1De Heer sprak tot Mozes: 2‘Zeg tegen de Israëlieten: Iedere Israëliet of vreemdeling in Israël die een van zijn kinderen ter beschikking stelt van de Moloch, moet sterven. Het volk van het land moet hem stenigen. 3Ik treed persoonlijk op tegen zo iemand en verwijder hem uit zijn volk. Door een van zijn kinderen ter beschikking te stellen van de Moloch heeft hij mijn heiligdom verontreinigd en mijn heilige naam ontwijd. 4Mocht het volk van het land zijn ogen sluiten voor het feit dat die man een van zijn kinderen ter beschikking heeft gesteld van de Moloch en mocht het hem niet ter dood brengen, 5dan keer Ik mij tegen hem en tegen zijn geslacht. Ik zal hem, en alle anderen die ontuchtig de Moloch nalopen, uit hun volk verwijderen. 6Tegen degene die contact zoekt met geesten en die orakels raadpleegt en deze ontuchtig achterna loopt, treed Ik persoonlijk op en verwijder hem uit zijn volk. 7Zorg dat u heilig bent; wees heilig, want Ik ben de Heer uw God.

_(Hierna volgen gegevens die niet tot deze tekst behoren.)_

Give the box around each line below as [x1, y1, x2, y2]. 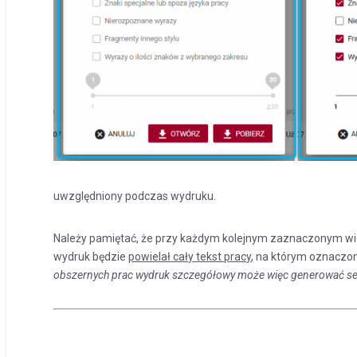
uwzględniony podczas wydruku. [53, 189, 217, 202]
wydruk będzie [53, 249, 129, 263]
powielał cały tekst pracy [128, 249, 252, 263]
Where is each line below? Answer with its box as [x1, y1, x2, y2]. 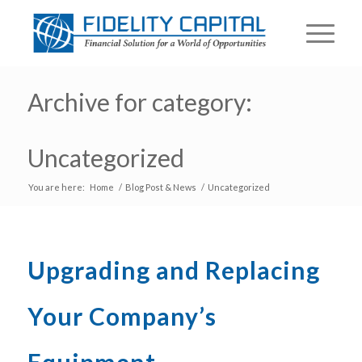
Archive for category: [27, 87, 252, 116]
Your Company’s [27, 301, 217, 330]
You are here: [27, 182, 85, 192]
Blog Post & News [124, 182, 196, 192]
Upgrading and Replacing [27, 255, 320, 284]
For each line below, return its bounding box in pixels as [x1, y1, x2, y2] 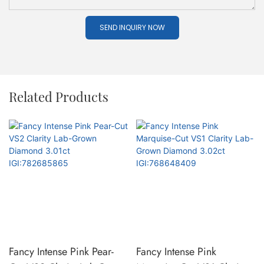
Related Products [9, 88, 108, 106]
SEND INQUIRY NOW [99, 22, 165, 33]
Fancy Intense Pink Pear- [9, 244, 114, 260]
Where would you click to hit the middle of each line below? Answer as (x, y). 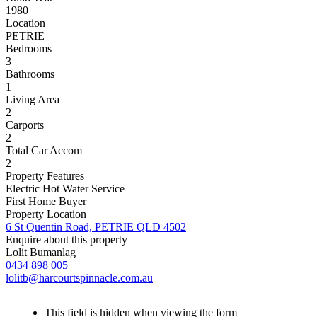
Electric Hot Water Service (65, 189)
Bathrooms (30, 74)
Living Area (33, 100)
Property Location (46, 214)
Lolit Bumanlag (41, 253)
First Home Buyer (46, 202)
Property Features (45, 176)
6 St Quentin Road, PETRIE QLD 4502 (96, 227)
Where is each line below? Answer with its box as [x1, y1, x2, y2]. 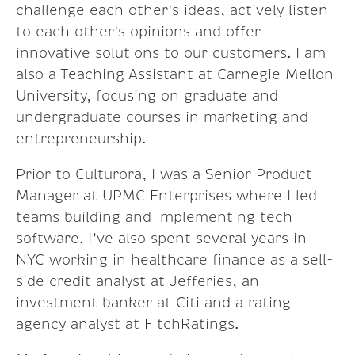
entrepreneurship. [16, 130, 146, 148]
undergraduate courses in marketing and [16, 109, 308, 127]
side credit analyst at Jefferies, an [16, 273, 259, 291]
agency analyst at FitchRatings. [16, 315, 243, 334]
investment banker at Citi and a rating [16, 294, 291, 312]
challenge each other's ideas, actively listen [16, 2, 328, 20]
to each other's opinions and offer [16, 23, 261, 41]
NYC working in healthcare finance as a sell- [16, 251, 333, 269]
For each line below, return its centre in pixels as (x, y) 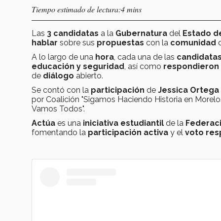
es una (69, 123)
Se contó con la (61, 90)
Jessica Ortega (187, 90)
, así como (144, 67)
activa (156, 133)
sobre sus (77, 43)
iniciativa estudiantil (123, 123)
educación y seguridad (78, 67)

8Onderhoud mijn wetten. Ik ben de Heer, degene die u heiligt. 9Ieder die zijn vader en zijn moeder vervloekt, moet ter dood worden gebracht. Hij heeft zijn vader en zijn moeder vervloekt; hij heeft zijn dood aan zichzelf te wijten. 10Hij die overspel pleegt met de vrouw van een ander, met de vrouw van zijn naaste, moet ter dood worden gebracht: hijzelf en de vrouw met wie hij overspel heeft gepleegd. 11Als een man gemeenschap heeft met een vrouw van zijn vader, ontbloot hij de schaamte van zijn vader. Beiden moeten ter dood worden gebracht; zij hebben hun dood aan zichzelf te wijten. 12Als een man gemeenschap heeft met zijn schoondochter, moeten beiden ter dood gebracht worden. Zij hebben een schanddaad begaan; zij hebben hun dood aan zichzelf te wijten. 13Als een man met een andere man omgang heeft zoals met een vrouw, begaan beiden een afschuwelijke daad. Zij moeten ter dood worden gebracht; zij hebben hun dood aan zichzelf te wijten. 14Als een man met een vrouw trouwt en tegelijk met haar moeder, dan is dat een schande. Zowel de man als de beide vrouwen moeten worden verbrand; zoiets schandaligs mag bij u niet voorkomen. 15Een man die geslachtsgemeenschap heeft met een dier, moet gedood worden; het dier moet afgemaakt worden. 16Als een vrouw zich inlaat met een dier, moet men zowel de vrouw als het dier doden. Zij moeten ter dood gebracht worden; zij hebben hun dood aan zichzelf te wijten. 17Als een man trouwt met zijn zuster, een dochter van zijn vader of zijn moeder, en zij zien elkaars schaamte, dan is dit een schande. Voor de ogen van hun volksgenoten moeten zij verwijderd worden. Hij heeft de schaamte van zijn zuster ontbloot; hij moet voor zijn misdaad boeten. 18Als een man gemeenschap heeft met een vrouw tijdens de menstruatie en haar schaamte, de bron van haar bloeding, ontbloot, en zij stemt daarmee in, dan moeten beiden uit hun volk worden verwijderd. 19De schaamte van een zuster van uw vader of uw moeder mag u niet ontbloten. Wie zoiets, doet heeft zijn eigen bloedverwant ontbloot; hij moet voor zijn misdaad boeten. 20Een man die gemeenschap heeft met zijn tante, ontbloot de schaamte van zijn oom. Zij moeten voor hun zonde boeten en zullen kinderloos sterven. 21Als een man met de vrouw van zijn broer trouwt, is dat een schande. Hij heeft de schaamte van zijn broer ontbloot; zij zullen kinderloos blijven.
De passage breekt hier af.